23 октября 1835 года последовал именной указ министра юстиции Российской империи о применении грузинскими присутственными местами в руководстве «Уложения Грузинского царя Вахтанга VI», которое и вошло составной частью в «Свод законов Российской империи». В т. Х, ч. 1, ст. 2658 говорится: «Порядок судопроизводства дел тяжебных учреждается в Грузии по общим правилам российского судопроизводства с соблюдением особенных правил, заключающихся в грузинских обычаях и «Уложениях царя Вахтанга».

Таким образом, косвенным путем некоторая часть вытекающих из Ветхого и Нового Заветов армянских законов вошла в законодательство Российской империи.

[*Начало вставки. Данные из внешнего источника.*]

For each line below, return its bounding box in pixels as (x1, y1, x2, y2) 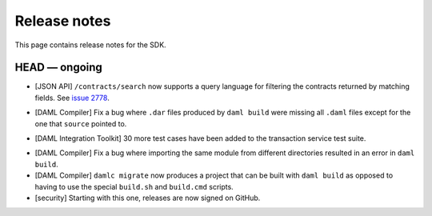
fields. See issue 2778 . (34, 93, 110, 102)
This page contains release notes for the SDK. (14, 40, 167, 50)
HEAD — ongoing (14, 61, 103, 74)
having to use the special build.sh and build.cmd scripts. (34, 182, 234, 191)
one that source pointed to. (34, 118, 127, 128)
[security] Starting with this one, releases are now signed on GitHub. (34, 193, 261, 202)
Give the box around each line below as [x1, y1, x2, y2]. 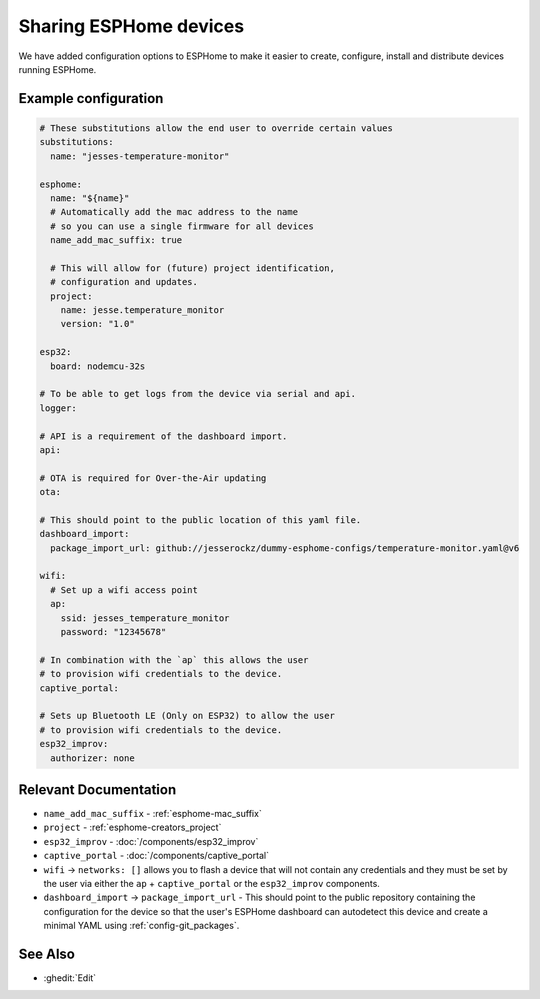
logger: [39, 402, 77, 414]
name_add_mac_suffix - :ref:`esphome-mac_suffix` [43, 808, 262, 820]
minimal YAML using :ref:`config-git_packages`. [43, 920, 240, 932]
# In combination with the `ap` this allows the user [39, 654, 309, 665]
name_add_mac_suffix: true [50, 235, 183, 246]
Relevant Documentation [18, 781, 177, 798]
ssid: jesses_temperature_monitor [60, 612, 230, 624]
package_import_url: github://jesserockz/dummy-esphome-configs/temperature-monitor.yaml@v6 [50, 542, 520, 554]

Примерно в то же время, когда формировалось законодательство армянского государства, в Киевской Руси в период княжения Ярослава Мудрого появился документ, фактически являющийся первым дошедшим до нас письменным памятником, в котором получили систематическое изложение политико-правовые идеи того времени. Он известен историкам как «Слово о законе и благодати», созданное митрополитом Киевским Илларионом в 1049 году. Сам автор назвал его весьма красноречиво и многозначительно: «О законе Моисеем даннем и о благодати и истине Иисус Христом бывши и каков закон отиде. Благодать же и истина всю землю исполни и вера во вся языки простреся и до нашего языка русского и похвала кагану нашему Владимиру от него же и крещены быхом и молитва Богу от всеа земля наша. Господи благослови».

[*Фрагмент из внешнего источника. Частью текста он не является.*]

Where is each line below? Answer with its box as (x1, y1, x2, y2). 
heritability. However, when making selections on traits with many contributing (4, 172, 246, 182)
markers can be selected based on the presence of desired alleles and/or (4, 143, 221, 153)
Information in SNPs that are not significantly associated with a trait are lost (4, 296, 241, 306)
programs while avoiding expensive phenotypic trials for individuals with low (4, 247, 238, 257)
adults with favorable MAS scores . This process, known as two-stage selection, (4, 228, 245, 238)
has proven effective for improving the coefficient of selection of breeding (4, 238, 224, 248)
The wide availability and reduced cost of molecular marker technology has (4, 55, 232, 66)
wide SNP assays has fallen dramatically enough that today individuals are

По существу, Илларион, не разделяя законы на божественные и человеческие, предлагает пастве в качестве оценочных критериев всех действий и ситуаций использовать нравственно-этический идеал христианства, сформулированный в заповедях-запретах, определяющих модель поведения христианина в мире, а также заповедях достижения блаженства, требующих высокого внутреннего самоусовершенствования. В силу неразделенности теологических и правовых категорий (как уже отмечалось, в Библии в качестве Божественных заповедей и законов записан ряд норм уголовного, гражданского и семейного права) закон обычно понимается как Божественное веление, сформулированное пророческой личностью: в Библии Моисеем, в Коране Магометом, в Новом Завете Иисусом Христом. Поэтому божественный закон не исключает, а, напротив, презюмирует его юридическое содержание. Это свидетельствует об изначальном представлении о соотношении закона и нравственности с глубокой аргумента цией предпочтительности нравственных критериев при оценке поведения человека в обществе.

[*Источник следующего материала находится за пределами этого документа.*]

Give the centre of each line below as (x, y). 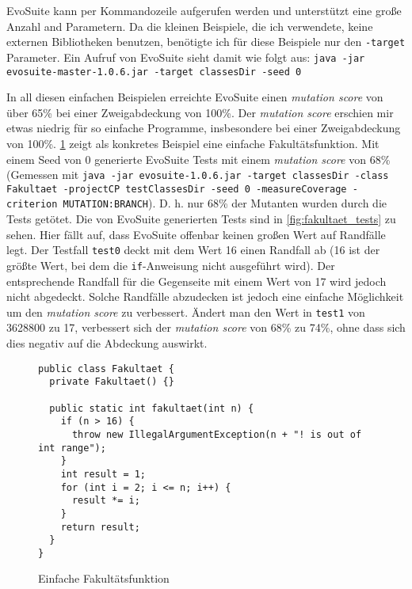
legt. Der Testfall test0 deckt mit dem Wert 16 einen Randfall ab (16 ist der (193, 250)
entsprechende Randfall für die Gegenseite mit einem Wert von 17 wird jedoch (196, 281)
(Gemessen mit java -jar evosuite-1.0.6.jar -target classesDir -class (198, 175)
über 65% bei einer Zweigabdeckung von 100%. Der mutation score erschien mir (200, 112)
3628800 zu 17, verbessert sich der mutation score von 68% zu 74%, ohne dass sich (206, 327)
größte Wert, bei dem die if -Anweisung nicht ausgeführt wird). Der (171, 265)
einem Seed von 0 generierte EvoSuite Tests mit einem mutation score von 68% (198, 159)
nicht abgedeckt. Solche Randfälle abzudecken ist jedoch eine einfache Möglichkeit (205, 296)

К сожалению, этот письменный памятник практически неизвестен авторам учебников по уголовному праву и процессу, хотя идеи Иллариона в дальнейшем вошли во все русские судебники, поскольку именно с именем Ярослава Мудрого связана первая кодификация и инкорпорация всей совокупности русского правового материала, приведшая к созданию Русской Правды, введению Церковного Устава, в котором наряду с византийскими каноническими положениями приводились и нормы русского права. Именно князь Ярослав Мудрый добился учреждения самостоятельной Киевской митрополии со своим митрополитом и Собором епископов, что резко усилило не только церковное влияние на Руси, но и способствовало укреплению княжеской власти.

В Средние века намечается некоторое разделение религиозного и светского права, но обе эти ветви правовой культуры все еще соединены в одном Кодексе. Так, в Сербском законнике Стефана Душана, принятом на съезде сербских феодалов в 1349 году, религиозные начала выделены в специальные статьи:

«…4. И в духовном деле каждый человек да имеет повиновение и послушание своему архиерею. Если же кто окажется согрешившим против церкви или нарушившим в настоящем Законнике волею или нежеланием, пусть повинится и удовлетворит церковь…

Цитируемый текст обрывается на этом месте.